» Required work
The word "room" may appear in some lines of the data; copy every such line.

» Given entries
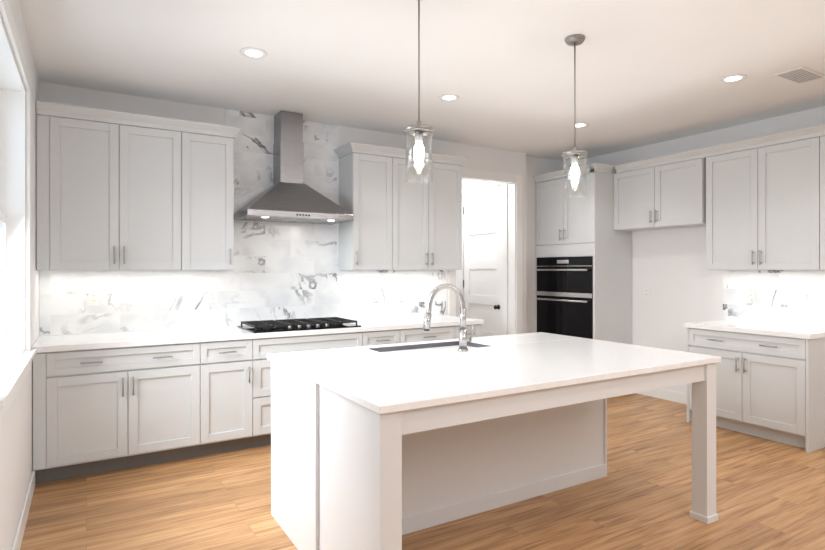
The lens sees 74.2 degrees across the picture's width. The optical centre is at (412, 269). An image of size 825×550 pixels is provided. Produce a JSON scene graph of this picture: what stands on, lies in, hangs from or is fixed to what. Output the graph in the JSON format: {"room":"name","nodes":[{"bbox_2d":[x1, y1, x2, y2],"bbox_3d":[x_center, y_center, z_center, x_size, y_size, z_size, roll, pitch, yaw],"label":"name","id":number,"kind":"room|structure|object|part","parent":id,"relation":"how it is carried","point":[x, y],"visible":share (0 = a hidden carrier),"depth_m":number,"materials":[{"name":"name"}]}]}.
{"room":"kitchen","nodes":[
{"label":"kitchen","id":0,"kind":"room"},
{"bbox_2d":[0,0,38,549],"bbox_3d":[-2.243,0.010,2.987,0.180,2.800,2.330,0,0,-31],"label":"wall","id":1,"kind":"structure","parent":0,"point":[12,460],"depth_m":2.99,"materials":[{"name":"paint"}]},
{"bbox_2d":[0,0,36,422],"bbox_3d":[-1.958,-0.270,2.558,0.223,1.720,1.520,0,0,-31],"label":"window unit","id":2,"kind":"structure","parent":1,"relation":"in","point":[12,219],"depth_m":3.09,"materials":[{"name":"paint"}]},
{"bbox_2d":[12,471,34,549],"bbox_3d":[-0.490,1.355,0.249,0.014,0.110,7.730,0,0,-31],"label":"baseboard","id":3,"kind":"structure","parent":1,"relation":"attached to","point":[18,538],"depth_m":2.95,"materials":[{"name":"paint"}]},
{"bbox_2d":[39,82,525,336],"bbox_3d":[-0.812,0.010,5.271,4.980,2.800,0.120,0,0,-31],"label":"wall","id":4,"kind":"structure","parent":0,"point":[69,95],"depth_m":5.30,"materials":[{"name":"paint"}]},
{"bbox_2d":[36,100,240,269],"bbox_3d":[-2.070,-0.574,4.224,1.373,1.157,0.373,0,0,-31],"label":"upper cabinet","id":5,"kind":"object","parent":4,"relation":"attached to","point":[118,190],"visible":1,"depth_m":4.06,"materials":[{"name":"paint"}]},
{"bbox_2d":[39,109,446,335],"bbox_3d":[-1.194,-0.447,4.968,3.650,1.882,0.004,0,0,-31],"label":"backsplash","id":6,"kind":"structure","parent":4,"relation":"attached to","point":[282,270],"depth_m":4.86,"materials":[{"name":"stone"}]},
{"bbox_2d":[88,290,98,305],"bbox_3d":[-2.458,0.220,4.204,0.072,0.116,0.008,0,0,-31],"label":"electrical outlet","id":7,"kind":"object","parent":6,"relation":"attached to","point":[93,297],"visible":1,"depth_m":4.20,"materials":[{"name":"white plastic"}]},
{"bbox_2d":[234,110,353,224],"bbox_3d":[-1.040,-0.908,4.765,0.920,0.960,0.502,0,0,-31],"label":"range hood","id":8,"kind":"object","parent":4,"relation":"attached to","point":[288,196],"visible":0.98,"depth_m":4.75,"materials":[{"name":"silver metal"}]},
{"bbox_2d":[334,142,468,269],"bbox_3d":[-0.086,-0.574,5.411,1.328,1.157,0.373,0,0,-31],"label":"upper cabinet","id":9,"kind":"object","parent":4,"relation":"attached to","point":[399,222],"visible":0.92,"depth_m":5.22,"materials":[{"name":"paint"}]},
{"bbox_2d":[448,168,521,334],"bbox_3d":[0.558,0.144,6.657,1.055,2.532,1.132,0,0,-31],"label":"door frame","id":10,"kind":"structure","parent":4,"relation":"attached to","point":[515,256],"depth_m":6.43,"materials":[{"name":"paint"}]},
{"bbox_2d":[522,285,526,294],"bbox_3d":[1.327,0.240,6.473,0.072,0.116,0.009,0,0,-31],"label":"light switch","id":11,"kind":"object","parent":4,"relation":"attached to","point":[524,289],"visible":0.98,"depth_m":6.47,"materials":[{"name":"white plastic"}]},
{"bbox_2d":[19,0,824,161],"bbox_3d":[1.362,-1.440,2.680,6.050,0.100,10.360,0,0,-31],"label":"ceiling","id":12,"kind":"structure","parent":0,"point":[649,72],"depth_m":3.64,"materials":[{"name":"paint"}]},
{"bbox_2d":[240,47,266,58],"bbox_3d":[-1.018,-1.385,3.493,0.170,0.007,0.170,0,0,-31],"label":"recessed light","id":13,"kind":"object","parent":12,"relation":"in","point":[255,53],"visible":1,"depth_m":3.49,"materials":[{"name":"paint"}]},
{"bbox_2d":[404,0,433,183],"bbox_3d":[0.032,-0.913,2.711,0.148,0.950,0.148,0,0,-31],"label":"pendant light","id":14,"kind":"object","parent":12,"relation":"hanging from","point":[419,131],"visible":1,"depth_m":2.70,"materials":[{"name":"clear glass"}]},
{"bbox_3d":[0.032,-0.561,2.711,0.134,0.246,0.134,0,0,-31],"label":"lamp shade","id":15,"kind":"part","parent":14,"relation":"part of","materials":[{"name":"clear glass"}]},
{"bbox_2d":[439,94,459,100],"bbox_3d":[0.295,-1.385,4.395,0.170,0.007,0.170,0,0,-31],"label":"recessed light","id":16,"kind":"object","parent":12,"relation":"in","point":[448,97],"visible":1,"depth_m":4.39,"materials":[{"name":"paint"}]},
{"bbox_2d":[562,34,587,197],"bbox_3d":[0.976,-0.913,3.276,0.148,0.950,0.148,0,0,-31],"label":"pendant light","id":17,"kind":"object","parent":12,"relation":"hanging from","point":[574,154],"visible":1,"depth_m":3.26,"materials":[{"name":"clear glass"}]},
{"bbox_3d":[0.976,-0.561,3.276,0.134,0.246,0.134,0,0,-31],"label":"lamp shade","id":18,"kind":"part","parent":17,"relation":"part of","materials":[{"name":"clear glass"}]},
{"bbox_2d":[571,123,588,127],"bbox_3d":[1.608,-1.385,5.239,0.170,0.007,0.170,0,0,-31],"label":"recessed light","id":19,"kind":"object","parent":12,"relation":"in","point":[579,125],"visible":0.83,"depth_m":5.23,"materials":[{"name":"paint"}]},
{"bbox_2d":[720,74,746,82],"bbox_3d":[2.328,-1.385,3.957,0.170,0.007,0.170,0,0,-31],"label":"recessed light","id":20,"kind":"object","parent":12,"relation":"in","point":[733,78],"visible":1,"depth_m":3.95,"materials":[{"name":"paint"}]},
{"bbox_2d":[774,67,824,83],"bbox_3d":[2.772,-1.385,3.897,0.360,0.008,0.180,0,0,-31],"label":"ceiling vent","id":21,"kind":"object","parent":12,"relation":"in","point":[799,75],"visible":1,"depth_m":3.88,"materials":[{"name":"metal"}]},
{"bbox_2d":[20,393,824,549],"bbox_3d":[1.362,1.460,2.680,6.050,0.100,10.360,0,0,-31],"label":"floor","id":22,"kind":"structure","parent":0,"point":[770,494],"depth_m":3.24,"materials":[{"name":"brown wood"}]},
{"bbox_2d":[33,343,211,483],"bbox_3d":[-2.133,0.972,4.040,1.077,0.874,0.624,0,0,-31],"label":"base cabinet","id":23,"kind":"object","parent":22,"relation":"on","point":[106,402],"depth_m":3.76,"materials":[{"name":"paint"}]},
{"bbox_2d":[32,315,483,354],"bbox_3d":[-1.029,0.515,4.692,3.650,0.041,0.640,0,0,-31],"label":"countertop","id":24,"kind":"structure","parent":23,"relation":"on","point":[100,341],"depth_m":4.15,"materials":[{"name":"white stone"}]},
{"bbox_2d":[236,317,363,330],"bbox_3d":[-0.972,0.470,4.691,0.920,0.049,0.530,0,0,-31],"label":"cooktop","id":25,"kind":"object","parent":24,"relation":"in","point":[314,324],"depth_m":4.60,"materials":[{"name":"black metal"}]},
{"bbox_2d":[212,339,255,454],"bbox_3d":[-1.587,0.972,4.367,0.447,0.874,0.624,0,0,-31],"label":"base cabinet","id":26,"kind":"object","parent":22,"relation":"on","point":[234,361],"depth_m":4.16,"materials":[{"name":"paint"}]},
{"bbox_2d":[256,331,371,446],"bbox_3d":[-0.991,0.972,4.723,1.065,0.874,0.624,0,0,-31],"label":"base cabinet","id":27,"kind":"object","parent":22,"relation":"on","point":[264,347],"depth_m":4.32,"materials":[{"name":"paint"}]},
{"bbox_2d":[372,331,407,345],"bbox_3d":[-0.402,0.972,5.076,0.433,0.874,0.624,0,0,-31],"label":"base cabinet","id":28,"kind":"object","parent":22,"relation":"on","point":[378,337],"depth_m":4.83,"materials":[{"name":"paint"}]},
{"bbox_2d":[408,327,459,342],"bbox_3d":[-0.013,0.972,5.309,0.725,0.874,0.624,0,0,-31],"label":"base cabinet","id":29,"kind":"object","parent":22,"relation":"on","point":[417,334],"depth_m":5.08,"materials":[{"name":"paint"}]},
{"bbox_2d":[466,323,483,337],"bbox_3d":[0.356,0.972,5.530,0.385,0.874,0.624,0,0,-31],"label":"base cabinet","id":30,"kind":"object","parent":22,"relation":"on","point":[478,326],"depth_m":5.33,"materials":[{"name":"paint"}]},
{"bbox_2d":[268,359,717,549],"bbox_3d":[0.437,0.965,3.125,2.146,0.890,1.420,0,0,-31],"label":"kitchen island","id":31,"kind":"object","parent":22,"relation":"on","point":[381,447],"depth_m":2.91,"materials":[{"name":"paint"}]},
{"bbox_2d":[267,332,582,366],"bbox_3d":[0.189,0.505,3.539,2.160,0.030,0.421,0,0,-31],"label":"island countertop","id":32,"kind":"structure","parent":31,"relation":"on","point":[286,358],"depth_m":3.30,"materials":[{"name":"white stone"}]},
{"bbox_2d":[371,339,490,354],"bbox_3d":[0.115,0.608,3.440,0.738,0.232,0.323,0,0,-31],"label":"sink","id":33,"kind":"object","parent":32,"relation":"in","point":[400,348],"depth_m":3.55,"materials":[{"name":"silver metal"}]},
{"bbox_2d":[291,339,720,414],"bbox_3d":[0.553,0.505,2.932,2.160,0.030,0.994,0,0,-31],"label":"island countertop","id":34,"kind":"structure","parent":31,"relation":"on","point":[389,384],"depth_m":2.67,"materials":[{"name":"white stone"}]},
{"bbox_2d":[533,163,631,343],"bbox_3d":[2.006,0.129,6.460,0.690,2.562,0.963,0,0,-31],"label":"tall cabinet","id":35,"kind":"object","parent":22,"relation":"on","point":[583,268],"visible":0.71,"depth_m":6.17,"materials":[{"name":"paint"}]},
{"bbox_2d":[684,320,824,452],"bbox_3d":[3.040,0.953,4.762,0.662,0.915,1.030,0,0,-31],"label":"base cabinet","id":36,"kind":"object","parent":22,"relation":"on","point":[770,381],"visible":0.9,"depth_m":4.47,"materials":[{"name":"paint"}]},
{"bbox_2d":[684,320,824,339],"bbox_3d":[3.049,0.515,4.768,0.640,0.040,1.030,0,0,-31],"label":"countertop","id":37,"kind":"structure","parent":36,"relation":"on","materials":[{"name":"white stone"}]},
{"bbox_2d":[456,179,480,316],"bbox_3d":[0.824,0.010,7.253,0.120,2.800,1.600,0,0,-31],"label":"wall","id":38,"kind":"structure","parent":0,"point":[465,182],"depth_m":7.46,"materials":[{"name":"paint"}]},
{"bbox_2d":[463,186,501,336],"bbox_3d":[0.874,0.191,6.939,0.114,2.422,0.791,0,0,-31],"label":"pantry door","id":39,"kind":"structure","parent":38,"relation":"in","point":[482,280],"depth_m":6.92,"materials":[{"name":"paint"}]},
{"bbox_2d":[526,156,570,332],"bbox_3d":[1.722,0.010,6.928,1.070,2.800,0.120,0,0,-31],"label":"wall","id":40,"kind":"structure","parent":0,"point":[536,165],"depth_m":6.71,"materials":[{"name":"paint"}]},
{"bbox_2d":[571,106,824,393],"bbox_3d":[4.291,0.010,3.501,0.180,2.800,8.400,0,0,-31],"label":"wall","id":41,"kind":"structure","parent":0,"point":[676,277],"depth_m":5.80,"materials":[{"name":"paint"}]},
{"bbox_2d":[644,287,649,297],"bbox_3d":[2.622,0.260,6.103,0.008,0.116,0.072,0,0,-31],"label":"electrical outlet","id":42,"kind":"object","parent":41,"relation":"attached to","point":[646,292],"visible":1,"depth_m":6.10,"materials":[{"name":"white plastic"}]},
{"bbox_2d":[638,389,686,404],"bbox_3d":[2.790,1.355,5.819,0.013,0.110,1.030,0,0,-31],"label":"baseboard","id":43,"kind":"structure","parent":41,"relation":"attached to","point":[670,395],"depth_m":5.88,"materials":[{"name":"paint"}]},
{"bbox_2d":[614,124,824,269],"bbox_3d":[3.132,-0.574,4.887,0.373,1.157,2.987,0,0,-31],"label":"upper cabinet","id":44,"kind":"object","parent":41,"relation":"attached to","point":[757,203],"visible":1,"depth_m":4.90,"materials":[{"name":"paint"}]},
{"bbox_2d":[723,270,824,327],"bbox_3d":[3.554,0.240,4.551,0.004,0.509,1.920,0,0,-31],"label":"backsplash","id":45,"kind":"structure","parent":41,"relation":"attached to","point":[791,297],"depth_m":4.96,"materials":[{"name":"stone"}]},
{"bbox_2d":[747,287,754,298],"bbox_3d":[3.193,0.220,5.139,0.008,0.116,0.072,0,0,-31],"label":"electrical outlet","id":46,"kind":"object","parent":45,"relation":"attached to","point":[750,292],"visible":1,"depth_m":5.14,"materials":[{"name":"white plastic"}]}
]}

» The answer
The lens sees 74.2 degrees across the picture's width. The optical centre is at (412, 269). An image of size 825×550 pixels is provided. Produce a JSON scene graph of this picture: what stands on, lies in, hangs from or is fixed to what. Output the graph in the JSON format: {"room":"name","nodes":[{"bbox_2d":[x1, y1, x2, y2],"bbox_3d":[x_center, y_center, z_center, x_size, y_size, z_size, roll, pitch, yaw],"label":"name","id":number,"kind":"room|structure|object|part","parent":id,"relation":"how it is carried","point":[x, y],"visible":share (0 = a hidden carrier),"depth_m":number,"materials":[{"name":"name"}]}]}.
{"room":"kitchen","nodes":[
{"label":"kitchen","id":0,"kind":"room"},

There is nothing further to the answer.